## [What to do]
In the entries below, how many lines hold the word "bedroom"? Answer with the number only.

## [Data excerpts]
..............................
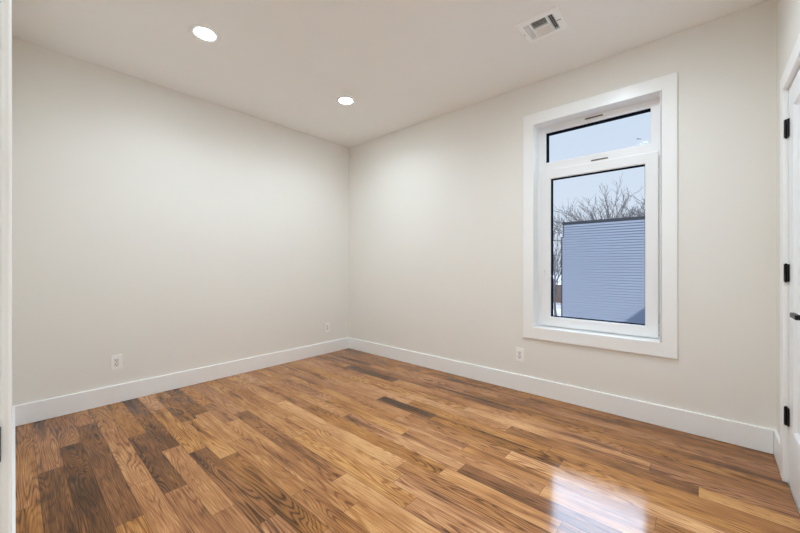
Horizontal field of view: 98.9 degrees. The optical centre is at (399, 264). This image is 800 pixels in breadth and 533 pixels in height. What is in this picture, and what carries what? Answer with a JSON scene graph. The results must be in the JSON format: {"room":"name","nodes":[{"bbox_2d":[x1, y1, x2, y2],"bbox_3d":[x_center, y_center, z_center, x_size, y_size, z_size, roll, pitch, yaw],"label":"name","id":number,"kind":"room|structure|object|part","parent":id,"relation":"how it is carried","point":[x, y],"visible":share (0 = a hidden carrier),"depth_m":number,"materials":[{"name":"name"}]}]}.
{"room":"empty bedroom","nodes":[
{"label":"empty bedroom","id":0,"kind":"room"},
{"bbox_2d":[12,37,348,405],"bbox_3d":[-2.496,-0.244,2.775,0.200,2.993,5.600,0,0,42],"label":"wall","id":1,"kind":"structure","parent":0,"point":[165,230],"depth_m":3.00,"materials":[{"name":"paint"}]},
{"bbox_2d":[111,354,121,370],"bbox_3d":[-2.326,0.800,2.809,0.009,0.120,0.071,0,0,42],"label":"wall outlet","id":2,"kind":"object","parent":1,"relation":"attached to","point":[116,360],"visible":1,"depth_m":2.81,"materials":[{"name":"white plastic"}]},
{"bbox_2d":[114,358,118,366],"bbox_3d":[-2.324,0.800,2.808,0.004,0.068,0.033,0,0,42],"label":"receptacle","id":3,"kind":"object","parent":2,"relation":"attached to","point":[116,360],"depth_m":2.81,"materials":[{"name":"plastic"}]},
{"bbox_2d":[12,337,349,426],"bbox_3d":[-1.695,1.058,3.515,0.014,0.143,3.029,0,0,42],"label":"baseboard","id":4,"kind":"structure","parent":1,"relation":"attached to","point":[31,412],"depth_m":3.01,"materials":[{"name":"white paint"}]},
{"bbox_2d":[325,322,328,331],"bbox_3d":[-0.931,0.800,4.379,0.009,0.120,0.071,0,0,42],"label":"wall outlet","id":5,"kind":"object","parent":1,"relation":"attached to","point":[326,324],"visible":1,"depth_m":4.38,"materials":[{"name":"white plastic"}]},
{"bbox_2d":[12,0,768,147],"bbox_3d":[-0.951,-1.666,1.403,3.933,0.150,5.200,0,0,42],"label":"ceiling","id":6,"kind":"structure","parent":0,"point":[286,63],"depth_m":2.47,"materials":[{"name":"paint"}]},
{"bbox_2d":[189,24,220,42],"bbox_3d":[-1.341,-1.588,2.354,0.190,0.007,0.190,0,0,42],"label":"recessed light","id":7,"kind":"object","parent":6,"relation":"in","point":[204,33],"visible":1,"depth_m":2.35,"materials":[{"name":"white paint"}]},
{"bbox_2d":[336,96,355,104],"bbox_3d":[-0.523,-1.588,3.315,0.190,0.007,0.190,0,0,42],"label":"recessed light","id":8,"kind":"object","parent":6,"relation":"in","point":[344,100],"visible":1,"depth_m":3.30,"materials":[{"name":"white plastic"}]},
{"bbox_2d":[515,6,567,43],"bbox_3d":[0.946,-1.655,2.283,0.264,0.153,0.252,0,0,42],"label":"ceiling vent","id":9,"kind":"object","parent":6,"relation":"in","point":[545,29],"visible":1,"depth_m":2.28,"materials":[{"name":"white metal"}]},
{"bbox_2d":[15,348,799,532],"bbox_3d":[-0.951,1.192,1.403,3.933,0.120,5.200,0,0,42],"label":"floor","id":10,"kind":"structure","parent":0,"point":[348,440],"depth_m":1.96,"materials":[{"name":"brown wood"}]},
{"bbox_2d":[349,0,776,429],"bbox_3d":[0.842,-0.244,3.421,3.933,2.993,0.200,0,0,42],"label":"wall","id":11,"kind":"structure","parent":0,"point":[436,204],"depth_m":2.66,"materials":[{"name":"paint"}]},
{"bbox_2d":[516,347,523,361],"bbox_3d":[1.075,0.807,3.074,0.071,0.120,0.009,0,0,42],"label":"wall outlet","id":12,"kind":"object","parent":11,"relation":"attached to","point":[519,351],"visible":1,"depth_m":3.07,"materials":[{"name":"white plastic"}]},
{"bbox_2d":[349,338,772,453],"bbox_3d":[0.771,1.058,3.341,3.901,0.143,0.014,0,0,42],"label":"baseboard","id":13,"kind":"structure","parent":11,"relation":"attached to","point":[754,437],"depth_m":2.64,"materials":[{"name":"white paint"}]},
{"bbox_2d":[523,72,676,358],"bbox_3d":[1.560,-0.337,2.763,1.066,1.959,0.206,0,0,42],"label":"window","id":14,"kind":"structure","parent":11,"relation":"in","point":[657,336],"depth_m":2.63,"materials":[{"name":"white paint"}]},
{"bbox_3d":[1.597,-0.339,2.810,0.881,1.763,0.080,0,0,42],"label":"frame","id":15,"kind":"part","parent":14,"relation":"part of","materials":[{"name":"white plastic"}]},
{"bbox_3d":[1.585,-0.148,2.784,0.834,1.361,0.065,0,0,42],"label":"sash","id":16,"kind":"part","parent":14,"relation":"part of","materials":[{"name":"white plastic"}]},
{"bbox_2d":[777,0,799,513],"bbox_3d":[0.564,-0.244,0.056,0.120,2.993,5.600,0,0,42],"label":"wall","id":17,"kind":"structure","parent":0,"point":[788,11],"depth_m":1.97,"materials":[{"name":"paint"}]},
{"bbox_2d":[773,430,779,469],"bbox_3d":[1.234,1.058,0.912,0.014,0.143,3.029,0,0,42],"label":"baseboard","id":18,"kind":"structure","parent":17,"relation":"attached to","point":[776,438],"depth_m":1.96,"materials":[{"name":"white paint"}]},
{"bbox_2d":[780,34,799,508],"bbox_3d":[1.777,0.069,1.474,0.189,2.127,0.932,0,0,42],"label":"door","id":19,"kind":"structure","parent":17,"relation":"in","point":[790,79],"depth_m":1.74,"materials":[{"name":"white paint"}]},
{"bbox_3d":[1.542,0.199,1.296,0.074,0.060,0.124,0,0,42],"label":"lever handle","id":20,"kind":"part","parent":19,"relation":"part of","materials":[{"name":"black metal"}]},
{"bbox_3d":[-1.279,-0.230,1.033,3.933,2.723,0.130,0,0,42],"label":"wall","id":21,"kind":"structure","parent":0,"visible":0},
{"bbox_2d":[0,0,11,532],"bbox_3d":[-0.223,0.066,0.101,0.972,2.132,0.140,0,0,42],"label":"door","id":22,"kind":"structure","parent":21,"relation":"in","point":[5,5],"depth_m":0.41,"materials":[{"name":"white paint"}]},
{"bbox_3d":[-0.496,0.215,0.392,0.002,0.043,0.051,0,0,42],"label":"strike plate","id":23,"kind":"part","parent":22,"relation":"part of","materials":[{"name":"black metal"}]},
{"bbox_2d":[12,406,15,532],"bbox_3d":[-1.615,1.058,1.428,2.874,0.143,0.014,0,0,42],"label":"baseboard","id":24,"kind":"structure","parent":21,"relation":"attached to","point":[13,407],"depth_m":1.58,"materials":[{"name":"white paint"}]},
{"label":"outside","id":25,"kind":"structure","parent":0,"visible":0},
{"bbox_3d":[31.786,4.432,56.257,140.000,0.200,119.700,0,0,42],"label":"ground","id":26,"kind":"structure","parent":25,"visible":0},
{"bbox_2d":[553,276,560,304],"bbox_3d":[17.447,2.782,39.368,5.600,3.100,4.600,0,0,42],"label":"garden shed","id":27,"kind":"object","parent":26,"relation":"on","point":[558,293],"visible":0.04,"depth_m":36.98,"materials":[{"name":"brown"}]},
{"bbox_2d":[553,302,560,315],"bbox_3d":[12.616,3.722,28.851,5.850,1.220,0.060,0,0,42],"label":"picket fence","id":28,"kind":"object","parent":26,"relation":"on","point":[558,306],"visible":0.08,"depth_m":28.35,"materials":[{"name":"white paint"}]},
{"bbox_2d":[553,209,570,286],"bbox_3d":[11.722,-0.131,26.785,6.717,8.961,4.676,0,0,2],"label":"bare sapling","id":29,"kind":"object","parent":26,"relation":"on","point":[557,268],"visible":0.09,"depth_m":26.47,"materials":[{"name":"grey plant"}]},
{"bbox_2d":[553,197,582,315],"bbox_3d":[10.078,-0.138,23.657,4.693,8.958,3.865,0,0,42],"label":"bare sapling","id":30,"kind":"object","parent":26,"relation":"on","point":[557,228],"visible":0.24,"depth_m":23.45,"materials":[{"name":"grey plant"}]},
{"bbox_2d":[553,173,644,242],"bbox_3d":[18.927,-1.866,31.005,11.166,12.413,10.337,0,0,42],"label":"bare tree","id":31,"kind":"object","parent":26,"relation":"on","point":[622,213],"visible":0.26,"depth_m":30.54,"materials":[{"name":"grey plant"}]},
{"bbox_2d":[561,216,644,323],"bbox_3d":[13.201,1.302,14.153,9.612,6.060,9.160,0,0,42],"label":"house","id":32,"kind":"structure","parent":26,"relation":"on","point":[603,260],"depth_m":12.95,"materials":[{"name":"blue"}]},
{"bbox_2d":[618,193,644,216],"bbox_3d":[20.354,-1.090,22.862,9.358,10.864,11.452,0,0,-13],"label":"bare tree","id":33,"kind":"object","parent":26,"relation":"on","point":[626,193],"visible":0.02,"depth_m":24.15,"materials":[{"name":"grey plant"}]}
]}

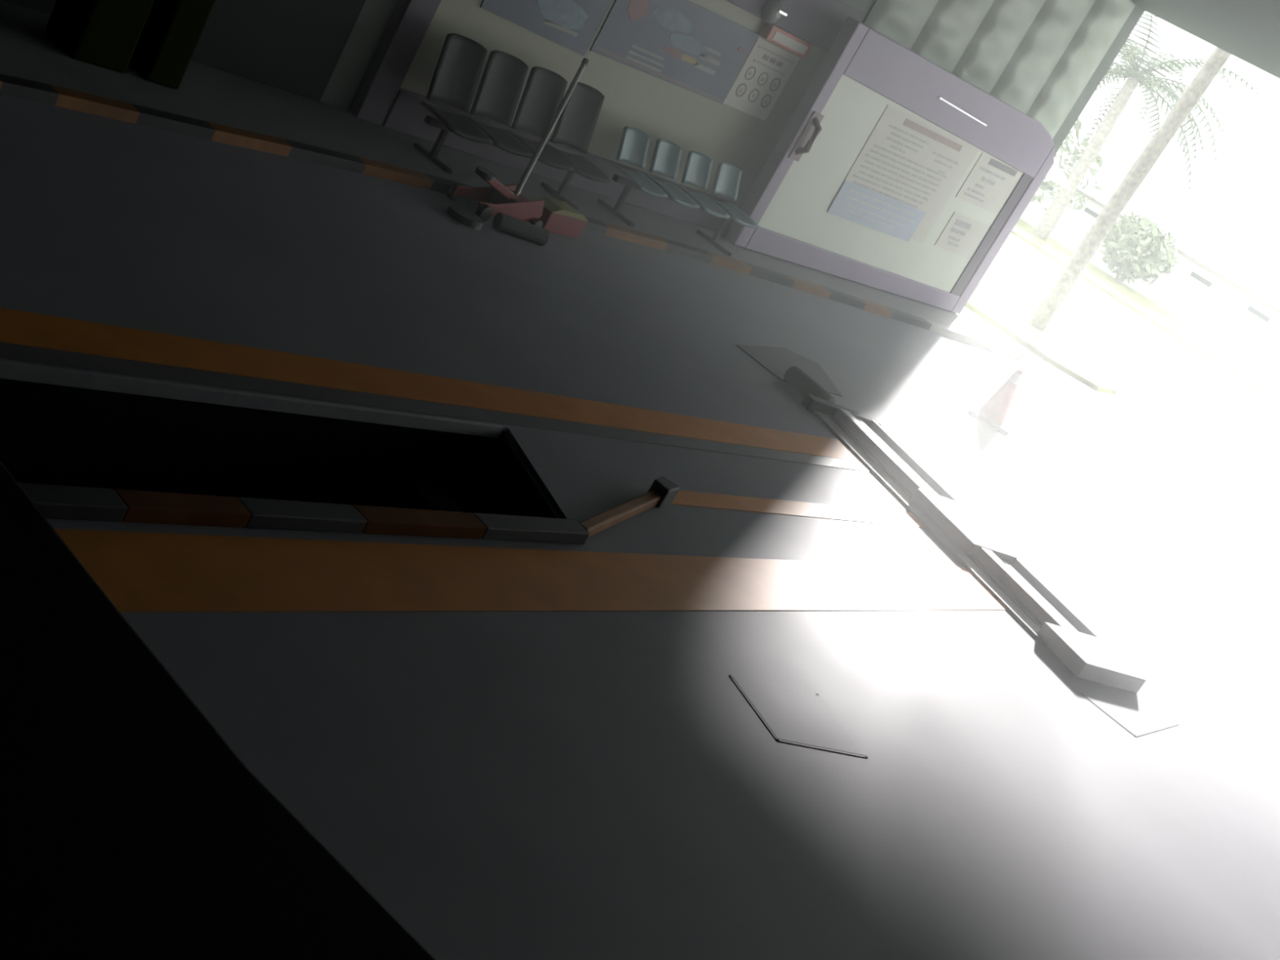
..............................
## [Written response]
2